• [Material provided]:
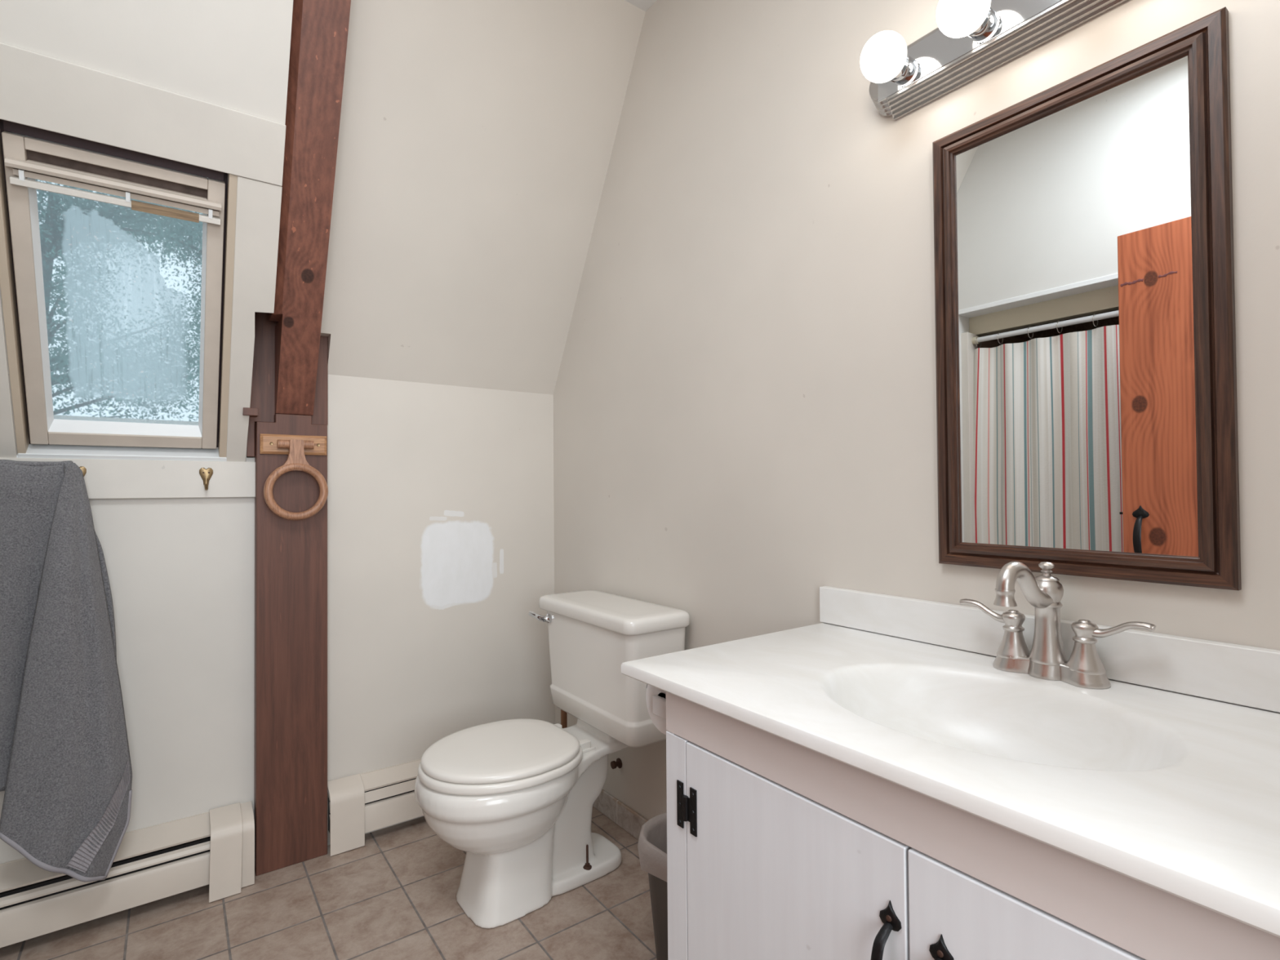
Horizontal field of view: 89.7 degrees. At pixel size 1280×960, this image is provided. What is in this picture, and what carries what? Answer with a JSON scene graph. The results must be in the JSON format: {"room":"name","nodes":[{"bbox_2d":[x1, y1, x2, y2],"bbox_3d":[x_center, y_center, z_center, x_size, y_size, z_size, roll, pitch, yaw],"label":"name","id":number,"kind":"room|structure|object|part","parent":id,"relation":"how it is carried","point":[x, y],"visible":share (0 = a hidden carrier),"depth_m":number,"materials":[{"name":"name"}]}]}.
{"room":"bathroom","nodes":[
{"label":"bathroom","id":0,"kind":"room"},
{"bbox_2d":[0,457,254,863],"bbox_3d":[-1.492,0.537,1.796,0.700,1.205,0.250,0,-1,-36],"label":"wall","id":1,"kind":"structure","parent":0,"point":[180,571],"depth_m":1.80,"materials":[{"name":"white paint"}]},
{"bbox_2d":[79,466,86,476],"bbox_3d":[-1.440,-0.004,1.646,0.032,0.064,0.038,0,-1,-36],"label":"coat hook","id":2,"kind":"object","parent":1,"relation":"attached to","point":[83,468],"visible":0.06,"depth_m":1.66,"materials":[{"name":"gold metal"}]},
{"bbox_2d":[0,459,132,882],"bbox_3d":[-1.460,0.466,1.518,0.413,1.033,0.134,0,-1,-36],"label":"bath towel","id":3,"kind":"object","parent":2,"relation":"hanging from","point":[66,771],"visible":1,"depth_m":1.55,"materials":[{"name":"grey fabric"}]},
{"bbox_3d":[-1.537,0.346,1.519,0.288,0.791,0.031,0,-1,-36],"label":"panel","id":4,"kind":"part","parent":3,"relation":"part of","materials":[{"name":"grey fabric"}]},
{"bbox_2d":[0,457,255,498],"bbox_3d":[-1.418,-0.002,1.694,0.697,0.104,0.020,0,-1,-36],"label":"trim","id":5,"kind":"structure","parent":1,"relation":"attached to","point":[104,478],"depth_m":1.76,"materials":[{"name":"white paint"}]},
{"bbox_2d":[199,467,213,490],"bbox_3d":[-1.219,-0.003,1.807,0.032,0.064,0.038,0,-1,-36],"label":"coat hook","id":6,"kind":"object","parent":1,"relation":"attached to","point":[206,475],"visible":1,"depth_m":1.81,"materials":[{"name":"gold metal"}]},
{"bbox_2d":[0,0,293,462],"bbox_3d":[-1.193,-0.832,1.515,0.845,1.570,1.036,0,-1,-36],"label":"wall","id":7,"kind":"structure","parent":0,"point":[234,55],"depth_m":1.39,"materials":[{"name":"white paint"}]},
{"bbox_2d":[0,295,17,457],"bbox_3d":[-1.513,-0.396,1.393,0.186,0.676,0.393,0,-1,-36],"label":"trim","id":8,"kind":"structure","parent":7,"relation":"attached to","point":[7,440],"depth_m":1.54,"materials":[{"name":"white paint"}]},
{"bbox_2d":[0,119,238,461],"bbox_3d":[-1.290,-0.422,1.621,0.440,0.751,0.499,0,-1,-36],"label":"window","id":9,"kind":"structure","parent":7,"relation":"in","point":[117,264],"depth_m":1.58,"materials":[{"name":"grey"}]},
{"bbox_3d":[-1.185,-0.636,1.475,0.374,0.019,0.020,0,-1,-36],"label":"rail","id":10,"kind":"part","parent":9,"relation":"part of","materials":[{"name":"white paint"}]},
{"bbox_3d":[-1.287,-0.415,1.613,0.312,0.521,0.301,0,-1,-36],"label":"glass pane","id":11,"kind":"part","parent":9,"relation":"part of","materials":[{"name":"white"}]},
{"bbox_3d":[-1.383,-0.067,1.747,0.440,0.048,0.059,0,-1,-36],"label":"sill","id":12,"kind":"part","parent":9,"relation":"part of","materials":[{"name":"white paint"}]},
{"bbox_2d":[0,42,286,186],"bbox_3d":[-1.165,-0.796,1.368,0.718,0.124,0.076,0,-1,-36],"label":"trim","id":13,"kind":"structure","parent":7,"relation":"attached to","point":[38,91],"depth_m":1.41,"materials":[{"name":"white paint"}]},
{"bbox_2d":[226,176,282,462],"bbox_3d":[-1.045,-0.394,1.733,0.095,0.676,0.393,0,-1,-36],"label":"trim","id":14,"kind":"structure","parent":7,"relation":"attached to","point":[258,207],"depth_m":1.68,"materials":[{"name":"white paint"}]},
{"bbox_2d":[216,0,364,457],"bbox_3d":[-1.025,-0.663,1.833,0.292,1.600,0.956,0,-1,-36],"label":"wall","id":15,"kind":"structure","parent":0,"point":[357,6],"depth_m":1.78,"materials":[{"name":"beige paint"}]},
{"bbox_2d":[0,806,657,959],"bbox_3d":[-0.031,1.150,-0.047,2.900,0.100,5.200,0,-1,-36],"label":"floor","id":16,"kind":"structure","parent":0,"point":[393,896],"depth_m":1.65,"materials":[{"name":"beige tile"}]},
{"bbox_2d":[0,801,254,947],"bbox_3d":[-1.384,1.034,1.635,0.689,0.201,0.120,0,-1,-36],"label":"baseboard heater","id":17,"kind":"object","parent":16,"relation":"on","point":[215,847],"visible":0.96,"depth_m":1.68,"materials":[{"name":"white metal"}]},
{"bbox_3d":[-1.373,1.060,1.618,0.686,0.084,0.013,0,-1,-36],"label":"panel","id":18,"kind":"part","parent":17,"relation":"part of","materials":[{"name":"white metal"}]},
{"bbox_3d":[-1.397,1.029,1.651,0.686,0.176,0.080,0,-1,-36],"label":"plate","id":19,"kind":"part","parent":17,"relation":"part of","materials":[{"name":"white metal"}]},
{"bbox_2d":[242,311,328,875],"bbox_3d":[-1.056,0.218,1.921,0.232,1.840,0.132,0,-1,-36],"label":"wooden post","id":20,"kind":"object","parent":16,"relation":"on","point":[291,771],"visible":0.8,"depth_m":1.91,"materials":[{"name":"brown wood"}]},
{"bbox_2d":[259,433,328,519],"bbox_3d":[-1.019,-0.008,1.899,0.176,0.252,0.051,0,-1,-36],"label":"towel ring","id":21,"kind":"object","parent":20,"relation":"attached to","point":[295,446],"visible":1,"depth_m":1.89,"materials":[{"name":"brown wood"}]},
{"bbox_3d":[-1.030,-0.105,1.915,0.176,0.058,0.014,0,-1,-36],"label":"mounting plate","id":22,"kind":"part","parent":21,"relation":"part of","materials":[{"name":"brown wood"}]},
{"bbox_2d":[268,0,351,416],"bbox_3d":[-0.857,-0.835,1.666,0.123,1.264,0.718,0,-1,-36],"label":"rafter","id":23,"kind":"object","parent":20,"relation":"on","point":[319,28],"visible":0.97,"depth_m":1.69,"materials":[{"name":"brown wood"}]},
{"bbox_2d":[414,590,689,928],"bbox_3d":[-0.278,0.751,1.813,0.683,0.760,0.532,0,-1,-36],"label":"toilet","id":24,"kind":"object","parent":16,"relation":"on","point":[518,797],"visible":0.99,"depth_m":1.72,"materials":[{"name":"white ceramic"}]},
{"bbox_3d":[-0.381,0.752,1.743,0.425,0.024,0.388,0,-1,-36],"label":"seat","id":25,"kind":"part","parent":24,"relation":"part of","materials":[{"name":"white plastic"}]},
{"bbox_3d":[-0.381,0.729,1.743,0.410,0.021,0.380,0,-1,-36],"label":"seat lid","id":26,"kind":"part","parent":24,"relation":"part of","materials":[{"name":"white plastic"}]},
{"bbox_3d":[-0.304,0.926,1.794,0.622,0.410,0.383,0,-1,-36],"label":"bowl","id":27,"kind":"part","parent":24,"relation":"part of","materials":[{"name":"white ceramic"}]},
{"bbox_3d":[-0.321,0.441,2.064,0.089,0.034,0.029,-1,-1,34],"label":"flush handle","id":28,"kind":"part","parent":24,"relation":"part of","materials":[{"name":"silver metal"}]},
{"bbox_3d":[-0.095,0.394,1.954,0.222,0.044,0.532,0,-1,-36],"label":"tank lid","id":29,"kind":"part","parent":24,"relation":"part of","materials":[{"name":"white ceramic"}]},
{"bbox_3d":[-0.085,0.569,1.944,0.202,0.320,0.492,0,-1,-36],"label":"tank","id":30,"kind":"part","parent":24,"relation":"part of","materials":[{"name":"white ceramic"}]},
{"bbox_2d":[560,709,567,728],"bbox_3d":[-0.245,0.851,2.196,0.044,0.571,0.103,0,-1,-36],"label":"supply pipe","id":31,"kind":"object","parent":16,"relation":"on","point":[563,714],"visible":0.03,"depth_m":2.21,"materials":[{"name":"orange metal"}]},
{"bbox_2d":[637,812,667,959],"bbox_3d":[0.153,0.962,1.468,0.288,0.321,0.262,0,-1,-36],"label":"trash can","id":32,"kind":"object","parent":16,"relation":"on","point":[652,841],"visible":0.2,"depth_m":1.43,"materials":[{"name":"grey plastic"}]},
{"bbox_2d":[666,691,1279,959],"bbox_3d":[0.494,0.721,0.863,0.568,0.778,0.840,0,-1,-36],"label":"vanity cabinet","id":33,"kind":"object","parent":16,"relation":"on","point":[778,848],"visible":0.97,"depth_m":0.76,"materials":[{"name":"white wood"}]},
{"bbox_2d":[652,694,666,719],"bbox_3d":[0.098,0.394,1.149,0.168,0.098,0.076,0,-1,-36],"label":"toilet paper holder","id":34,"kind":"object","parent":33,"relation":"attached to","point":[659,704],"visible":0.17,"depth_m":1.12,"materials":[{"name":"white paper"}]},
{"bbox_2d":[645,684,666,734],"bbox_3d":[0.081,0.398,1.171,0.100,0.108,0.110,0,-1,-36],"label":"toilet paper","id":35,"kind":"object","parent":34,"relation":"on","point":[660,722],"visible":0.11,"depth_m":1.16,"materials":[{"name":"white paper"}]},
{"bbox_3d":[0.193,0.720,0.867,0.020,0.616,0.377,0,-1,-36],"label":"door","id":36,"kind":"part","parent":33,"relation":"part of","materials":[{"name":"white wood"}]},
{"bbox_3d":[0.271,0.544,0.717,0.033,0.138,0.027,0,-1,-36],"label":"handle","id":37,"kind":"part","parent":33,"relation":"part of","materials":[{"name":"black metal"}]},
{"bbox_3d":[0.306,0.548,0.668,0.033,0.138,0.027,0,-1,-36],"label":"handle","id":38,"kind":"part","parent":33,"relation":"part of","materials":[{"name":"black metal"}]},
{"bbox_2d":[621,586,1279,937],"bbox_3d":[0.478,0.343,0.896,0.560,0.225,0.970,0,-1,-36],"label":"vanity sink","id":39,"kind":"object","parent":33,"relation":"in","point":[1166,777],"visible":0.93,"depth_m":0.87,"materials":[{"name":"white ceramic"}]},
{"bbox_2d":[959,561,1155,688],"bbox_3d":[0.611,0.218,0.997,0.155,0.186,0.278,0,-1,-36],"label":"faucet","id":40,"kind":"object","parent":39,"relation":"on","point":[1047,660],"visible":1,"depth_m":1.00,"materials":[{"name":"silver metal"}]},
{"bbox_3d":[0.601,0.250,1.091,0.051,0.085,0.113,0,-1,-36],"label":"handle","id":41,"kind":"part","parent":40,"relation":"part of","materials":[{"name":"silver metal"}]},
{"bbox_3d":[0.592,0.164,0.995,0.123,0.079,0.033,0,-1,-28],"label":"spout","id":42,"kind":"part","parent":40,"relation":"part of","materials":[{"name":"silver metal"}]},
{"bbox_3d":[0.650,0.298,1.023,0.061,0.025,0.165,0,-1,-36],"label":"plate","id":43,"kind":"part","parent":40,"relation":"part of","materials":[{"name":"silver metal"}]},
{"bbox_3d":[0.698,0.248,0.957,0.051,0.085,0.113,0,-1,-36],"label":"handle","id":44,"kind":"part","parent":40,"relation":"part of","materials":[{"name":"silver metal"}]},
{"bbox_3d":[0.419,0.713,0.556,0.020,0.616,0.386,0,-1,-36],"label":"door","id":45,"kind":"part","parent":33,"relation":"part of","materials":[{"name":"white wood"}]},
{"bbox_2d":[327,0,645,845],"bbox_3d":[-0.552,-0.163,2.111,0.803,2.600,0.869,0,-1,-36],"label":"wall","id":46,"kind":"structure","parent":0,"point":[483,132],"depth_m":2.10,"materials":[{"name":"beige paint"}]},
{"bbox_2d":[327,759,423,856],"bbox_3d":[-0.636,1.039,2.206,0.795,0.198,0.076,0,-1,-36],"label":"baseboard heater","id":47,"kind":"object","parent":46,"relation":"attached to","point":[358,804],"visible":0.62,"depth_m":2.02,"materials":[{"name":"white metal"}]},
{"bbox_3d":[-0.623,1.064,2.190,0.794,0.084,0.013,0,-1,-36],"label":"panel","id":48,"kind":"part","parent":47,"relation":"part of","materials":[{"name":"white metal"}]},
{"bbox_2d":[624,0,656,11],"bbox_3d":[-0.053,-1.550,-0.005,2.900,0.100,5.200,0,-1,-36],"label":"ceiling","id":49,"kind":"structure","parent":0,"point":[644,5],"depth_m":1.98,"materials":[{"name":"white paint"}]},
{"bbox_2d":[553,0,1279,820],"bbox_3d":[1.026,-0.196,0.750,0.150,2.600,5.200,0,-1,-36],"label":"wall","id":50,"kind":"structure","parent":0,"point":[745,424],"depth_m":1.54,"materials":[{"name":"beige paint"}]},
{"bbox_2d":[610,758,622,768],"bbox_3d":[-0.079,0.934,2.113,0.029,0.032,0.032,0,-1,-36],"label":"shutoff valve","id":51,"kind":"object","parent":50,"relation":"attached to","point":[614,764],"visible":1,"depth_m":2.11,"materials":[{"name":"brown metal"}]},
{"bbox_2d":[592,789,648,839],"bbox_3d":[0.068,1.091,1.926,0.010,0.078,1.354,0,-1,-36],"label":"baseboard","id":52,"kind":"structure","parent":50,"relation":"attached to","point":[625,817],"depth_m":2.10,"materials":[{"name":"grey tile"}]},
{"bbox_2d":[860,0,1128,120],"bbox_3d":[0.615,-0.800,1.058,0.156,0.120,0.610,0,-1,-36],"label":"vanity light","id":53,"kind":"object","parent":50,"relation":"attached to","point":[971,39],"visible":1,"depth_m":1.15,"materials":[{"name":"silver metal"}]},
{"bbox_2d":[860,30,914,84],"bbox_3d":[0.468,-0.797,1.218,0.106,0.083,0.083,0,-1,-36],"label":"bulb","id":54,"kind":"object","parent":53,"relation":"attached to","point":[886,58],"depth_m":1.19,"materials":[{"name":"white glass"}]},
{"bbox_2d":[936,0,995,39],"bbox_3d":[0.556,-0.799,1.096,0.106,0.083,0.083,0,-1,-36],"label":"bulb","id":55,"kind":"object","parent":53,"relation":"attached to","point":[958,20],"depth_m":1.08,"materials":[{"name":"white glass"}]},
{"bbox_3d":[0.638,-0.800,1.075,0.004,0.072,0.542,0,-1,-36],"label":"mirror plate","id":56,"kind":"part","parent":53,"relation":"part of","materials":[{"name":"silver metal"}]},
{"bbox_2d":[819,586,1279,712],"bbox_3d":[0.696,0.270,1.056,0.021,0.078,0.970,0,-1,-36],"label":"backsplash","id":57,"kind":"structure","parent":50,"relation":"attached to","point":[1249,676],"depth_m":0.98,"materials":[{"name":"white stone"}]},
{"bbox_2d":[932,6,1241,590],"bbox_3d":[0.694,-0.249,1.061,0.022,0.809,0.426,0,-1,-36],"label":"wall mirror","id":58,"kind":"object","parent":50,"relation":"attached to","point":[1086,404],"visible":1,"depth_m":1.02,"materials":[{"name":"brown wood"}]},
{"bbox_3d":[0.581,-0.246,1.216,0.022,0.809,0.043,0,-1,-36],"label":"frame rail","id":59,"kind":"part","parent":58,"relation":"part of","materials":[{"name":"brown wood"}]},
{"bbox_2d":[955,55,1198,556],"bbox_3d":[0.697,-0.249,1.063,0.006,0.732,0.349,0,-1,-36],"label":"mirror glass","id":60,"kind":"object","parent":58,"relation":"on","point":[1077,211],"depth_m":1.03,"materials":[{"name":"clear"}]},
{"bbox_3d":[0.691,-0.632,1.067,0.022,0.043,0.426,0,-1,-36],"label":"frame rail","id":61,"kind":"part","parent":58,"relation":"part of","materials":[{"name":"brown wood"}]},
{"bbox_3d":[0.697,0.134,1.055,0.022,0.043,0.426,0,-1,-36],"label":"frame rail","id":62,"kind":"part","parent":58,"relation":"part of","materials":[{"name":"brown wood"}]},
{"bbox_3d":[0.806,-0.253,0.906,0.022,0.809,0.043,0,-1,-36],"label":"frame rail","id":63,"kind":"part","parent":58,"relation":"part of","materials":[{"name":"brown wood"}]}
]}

• [Exercise]: Answer with a number only: how many lines above include the word "bathroom"?

• [Solution]: 2